• **TO DO**: What you return must be every line below that includes the word "kitchen".

• **RECORDS PROVIDED**:

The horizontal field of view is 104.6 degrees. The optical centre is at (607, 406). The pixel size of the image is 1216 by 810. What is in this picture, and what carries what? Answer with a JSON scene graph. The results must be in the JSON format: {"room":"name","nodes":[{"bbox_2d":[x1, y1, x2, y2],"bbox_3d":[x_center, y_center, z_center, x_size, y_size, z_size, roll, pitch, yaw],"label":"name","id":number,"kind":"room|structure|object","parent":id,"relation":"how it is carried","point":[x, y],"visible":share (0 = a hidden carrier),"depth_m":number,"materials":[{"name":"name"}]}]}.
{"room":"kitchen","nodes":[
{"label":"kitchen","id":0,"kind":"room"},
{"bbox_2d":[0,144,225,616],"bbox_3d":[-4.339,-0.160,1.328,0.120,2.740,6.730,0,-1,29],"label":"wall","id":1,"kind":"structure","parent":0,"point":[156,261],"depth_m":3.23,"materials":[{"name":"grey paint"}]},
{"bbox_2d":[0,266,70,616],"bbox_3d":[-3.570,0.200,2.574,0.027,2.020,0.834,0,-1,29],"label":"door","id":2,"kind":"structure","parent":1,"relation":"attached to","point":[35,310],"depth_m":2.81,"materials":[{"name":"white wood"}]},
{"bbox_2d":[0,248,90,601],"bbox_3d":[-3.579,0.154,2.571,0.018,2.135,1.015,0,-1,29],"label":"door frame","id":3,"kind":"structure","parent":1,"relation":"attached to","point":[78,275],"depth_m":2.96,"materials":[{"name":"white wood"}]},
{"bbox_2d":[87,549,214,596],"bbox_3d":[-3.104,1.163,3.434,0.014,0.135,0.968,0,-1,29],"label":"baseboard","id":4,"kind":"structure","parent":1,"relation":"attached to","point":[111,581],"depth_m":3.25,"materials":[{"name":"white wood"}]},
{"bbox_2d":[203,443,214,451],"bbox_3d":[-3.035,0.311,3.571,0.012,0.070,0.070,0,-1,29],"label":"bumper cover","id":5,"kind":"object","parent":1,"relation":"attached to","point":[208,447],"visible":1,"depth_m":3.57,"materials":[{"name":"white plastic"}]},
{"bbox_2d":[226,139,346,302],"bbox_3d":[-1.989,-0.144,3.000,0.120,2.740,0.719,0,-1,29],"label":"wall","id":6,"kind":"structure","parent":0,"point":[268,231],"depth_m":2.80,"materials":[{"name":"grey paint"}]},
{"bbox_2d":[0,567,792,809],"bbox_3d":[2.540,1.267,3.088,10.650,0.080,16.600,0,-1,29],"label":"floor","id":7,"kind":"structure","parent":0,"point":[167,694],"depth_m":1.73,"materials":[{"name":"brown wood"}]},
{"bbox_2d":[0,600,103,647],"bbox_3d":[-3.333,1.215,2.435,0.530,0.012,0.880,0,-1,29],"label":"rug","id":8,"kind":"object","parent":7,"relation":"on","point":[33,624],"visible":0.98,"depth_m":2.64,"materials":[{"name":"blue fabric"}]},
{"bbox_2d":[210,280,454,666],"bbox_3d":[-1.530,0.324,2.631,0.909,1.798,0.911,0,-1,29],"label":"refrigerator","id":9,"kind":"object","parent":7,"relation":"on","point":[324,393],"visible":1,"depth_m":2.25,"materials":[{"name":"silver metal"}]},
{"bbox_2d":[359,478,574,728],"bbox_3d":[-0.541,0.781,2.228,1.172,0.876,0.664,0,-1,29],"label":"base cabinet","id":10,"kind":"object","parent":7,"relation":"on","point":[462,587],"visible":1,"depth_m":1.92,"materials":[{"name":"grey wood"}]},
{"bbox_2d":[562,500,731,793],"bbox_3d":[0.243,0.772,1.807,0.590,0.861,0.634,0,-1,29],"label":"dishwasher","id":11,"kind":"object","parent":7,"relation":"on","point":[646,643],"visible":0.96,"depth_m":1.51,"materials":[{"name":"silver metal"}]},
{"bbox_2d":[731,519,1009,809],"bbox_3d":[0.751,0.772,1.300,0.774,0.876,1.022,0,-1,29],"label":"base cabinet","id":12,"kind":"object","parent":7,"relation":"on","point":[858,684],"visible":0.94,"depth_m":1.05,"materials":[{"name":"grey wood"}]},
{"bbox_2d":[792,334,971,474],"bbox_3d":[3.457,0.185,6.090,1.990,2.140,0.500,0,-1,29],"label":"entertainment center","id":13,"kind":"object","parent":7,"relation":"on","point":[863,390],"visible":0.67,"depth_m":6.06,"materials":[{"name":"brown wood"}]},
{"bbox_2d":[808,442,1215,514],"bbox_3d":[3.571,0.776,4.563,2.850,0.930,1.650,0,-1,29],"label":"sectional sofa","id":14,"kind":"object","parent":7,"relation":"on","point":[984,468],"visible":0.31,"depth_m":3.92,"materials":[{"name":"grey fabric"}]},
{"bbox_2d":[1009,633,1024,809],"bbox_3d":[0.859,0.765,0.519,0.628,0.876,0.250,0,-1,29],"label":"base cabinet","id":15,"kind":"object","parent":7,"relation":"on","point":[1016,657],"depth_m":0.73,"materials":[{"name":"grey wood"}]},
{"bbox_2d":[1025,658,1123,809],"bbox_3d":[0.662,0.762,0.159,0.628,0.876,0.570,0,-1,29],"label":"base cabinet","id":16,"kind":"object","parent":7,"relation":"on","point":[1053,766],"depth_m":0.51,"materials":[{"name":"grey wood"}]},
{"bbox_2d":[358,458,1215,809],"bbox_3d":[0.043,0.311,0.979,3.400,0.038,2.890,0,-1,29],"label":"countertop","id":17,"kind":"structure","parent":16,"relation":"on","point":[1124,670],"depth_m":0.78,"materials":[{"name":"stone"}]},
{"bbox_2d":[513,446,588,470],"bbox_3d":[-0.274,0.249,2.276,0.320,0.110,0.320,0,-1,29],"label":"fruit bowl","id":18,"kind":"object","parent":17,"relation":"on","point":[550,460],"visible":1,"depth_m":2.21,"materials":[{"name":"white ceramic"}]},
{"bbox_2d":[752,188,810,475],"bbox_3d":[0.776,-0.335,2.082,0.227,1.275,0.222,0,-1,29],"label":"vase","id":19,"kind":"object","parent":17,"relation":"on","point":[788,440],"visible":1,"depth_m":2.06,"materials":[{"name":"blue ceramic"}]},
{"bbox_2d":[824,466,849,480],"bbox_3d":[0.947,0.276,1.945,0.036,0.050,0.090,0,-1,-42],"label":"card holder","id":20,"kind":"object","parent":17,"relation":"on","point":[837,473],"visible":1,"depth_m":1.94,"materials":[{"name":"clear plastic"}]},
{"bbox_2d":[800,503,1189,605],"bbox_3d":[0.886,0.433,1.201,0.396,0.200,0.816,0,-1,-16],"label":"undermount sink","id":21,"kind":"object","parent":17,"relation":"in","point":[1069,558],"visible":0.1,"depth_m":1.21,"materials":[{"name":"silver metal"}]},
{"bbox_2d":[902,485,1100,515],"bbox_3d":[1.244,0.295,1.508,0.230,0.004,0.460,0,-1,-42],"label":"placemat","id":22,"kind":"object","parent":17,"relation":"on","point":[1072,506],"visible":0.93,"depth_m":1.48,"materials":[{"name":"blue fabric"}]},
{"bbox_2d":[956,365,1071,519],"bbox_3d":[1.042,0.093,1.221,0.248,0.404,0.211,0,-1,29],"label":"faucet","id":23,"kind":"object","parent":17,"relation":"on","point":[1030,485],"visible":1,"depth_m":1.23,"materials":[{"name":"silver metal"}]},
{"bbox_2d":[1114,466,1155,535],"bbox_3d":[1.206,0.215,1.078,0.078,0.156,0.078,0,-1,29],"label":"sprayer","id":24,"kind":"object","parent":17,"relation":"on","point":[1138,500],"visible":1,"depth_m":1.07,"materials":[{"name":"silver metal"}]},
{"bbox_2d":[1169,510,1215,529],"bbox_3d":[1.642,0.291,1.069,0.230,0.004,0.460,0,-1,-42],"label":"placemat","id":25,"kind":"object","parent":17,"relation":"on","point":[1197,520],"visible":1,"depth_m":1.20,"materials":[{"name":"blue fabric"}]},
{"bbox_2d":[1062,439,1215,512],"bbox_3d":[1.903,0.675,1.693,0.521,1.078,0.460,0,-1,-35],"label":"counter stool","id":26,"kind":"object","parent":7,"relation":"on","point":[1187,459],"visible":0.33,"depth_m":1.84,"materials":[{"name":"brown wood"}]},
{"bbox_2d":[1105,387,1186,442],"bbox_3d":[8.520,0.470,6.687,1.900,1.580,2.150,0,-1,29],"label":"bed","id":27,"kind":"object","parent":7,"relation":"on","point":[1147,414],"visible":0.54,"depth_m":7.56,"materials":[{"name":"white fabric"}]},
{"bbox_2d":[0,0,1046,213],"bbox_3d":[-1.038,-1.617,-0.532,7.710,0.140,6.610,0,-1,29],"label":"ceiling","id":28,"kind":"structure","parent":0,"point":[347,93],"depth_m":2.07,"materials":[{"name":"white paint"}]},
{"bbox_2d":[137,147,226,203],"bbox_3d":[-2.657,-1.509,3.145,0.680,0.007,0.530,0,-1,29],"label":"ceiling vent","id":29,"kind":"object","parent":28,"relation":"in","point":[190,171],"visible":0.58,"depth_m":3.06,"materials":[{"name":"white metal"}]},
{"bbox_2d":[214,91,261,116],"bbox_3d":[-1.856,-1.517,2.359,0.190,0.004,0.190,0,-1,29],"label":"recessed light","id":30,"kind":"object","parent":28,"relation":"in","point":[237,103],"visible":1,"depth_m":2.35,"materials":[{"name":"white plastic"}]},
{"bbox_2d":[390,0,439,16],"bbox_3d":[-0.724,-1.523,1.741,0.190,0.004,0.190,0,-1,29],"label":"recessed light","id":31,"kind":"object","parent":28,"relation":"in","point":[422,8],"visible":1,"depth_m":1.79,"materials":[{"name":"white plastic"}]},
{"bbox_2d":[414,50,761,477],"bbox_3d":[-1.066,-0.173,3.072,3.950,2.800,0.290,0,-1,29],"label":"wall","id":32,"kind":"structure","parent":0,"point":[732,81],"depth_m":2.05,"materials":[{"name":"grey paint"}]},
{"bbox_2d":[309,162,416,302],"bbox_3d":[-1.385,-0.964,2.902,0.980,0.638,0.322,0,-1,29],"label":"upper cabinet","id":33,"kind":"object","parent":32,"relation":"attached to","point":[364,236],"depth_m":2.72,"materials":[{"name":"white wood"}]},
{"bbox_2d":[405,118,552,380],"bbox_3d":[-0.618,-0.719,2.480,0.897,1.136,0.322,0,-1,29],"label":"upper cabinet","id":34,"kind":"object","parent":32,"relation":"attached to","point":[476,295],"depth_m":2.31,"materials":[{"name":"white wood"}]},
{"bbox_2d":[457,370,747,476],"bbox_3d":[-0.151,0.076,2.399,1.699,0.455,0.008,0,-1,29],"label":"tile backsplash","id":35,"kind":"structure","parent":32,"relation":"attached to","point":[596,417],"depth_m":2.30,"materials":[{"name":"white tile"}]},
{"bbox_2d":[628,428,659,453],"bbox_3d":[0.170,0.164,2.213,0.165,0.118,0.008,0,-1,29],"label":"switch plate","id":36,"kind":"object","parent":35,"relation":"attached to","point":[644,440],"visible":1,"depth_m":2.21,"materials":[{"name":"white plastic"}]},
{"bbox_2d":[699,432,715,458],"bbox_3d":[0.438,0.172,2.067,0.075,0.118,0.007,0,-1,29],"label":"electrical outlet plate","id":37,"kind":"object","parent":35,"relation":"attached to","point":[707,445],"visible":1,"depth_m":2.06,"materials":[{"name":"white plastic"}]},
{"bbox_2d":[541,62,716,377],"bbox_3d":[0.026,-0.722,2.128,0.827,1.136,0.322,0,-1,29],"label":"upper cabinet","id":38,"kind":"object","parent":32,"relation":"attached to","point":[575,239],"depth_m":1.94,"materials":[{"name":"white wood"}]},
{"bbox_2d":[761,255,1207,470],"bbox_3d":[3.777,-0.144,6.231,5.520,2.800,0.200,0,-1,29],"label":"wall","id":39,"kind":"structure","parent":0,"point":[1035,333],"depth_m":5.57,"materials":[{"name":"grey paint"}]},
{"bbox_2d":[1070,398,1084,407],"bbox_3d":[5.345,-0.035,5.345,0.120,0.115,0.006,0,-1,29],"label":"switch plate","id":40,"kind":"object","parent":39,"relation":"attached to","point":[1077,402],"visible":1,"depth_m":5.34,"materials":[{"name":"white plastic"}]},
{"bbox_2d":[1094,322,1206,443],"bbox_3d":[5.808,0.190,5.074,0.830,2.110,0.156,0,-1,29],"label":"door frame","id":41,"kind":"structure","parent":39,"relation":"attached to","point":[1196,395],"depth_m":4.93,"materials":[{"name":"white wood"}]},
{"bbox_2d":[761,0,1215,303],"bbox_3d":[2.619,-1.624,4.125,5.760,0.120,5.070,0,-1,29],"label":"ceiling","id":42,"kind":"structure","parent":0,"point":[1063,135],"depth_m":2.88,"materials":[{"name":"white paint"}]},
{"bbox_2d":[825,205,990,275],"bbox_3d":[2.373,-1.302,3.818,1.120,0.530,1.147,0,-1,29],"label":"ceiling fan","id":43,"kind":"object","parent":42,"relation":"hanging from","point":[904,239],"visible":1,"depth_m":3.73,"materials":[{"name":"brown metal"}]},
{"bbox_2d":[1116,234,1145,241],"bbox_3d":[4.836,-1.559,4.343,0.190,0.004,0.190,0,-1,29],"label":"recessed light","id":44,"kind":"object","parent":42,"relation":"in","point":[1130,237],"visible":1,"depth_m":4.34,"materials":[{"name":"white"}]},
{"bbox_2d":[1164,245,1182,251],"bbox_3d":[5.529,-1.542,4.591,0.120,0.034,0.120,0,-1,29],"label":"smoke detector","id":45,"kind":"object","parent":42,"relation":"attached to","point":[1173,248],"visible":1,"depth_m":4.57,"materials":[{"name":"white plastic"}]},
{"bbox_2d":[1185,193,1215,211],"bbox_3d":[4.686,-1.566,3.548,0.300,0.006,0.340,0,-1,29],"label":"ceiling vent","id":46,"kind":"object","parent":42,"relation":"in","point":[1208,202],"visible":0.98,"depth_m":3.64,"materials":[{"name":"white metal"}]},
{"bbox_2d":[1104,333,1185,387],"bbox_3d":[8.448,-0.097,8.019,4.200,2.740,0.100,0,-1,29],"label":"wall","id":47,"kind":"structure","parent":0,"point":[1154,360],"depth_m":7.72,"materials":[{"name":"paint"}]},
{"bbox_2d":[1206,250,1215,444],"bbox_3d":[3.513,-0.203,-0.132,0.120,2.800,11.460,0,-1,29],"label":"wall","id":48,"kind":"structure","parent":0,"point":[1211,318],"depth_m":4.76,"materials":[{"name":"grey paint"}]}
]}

• **YOUR RESPONSE**:
{"room":"kitchen","nodes":[
{"label":"kitchen","id":0,"kind":"room"},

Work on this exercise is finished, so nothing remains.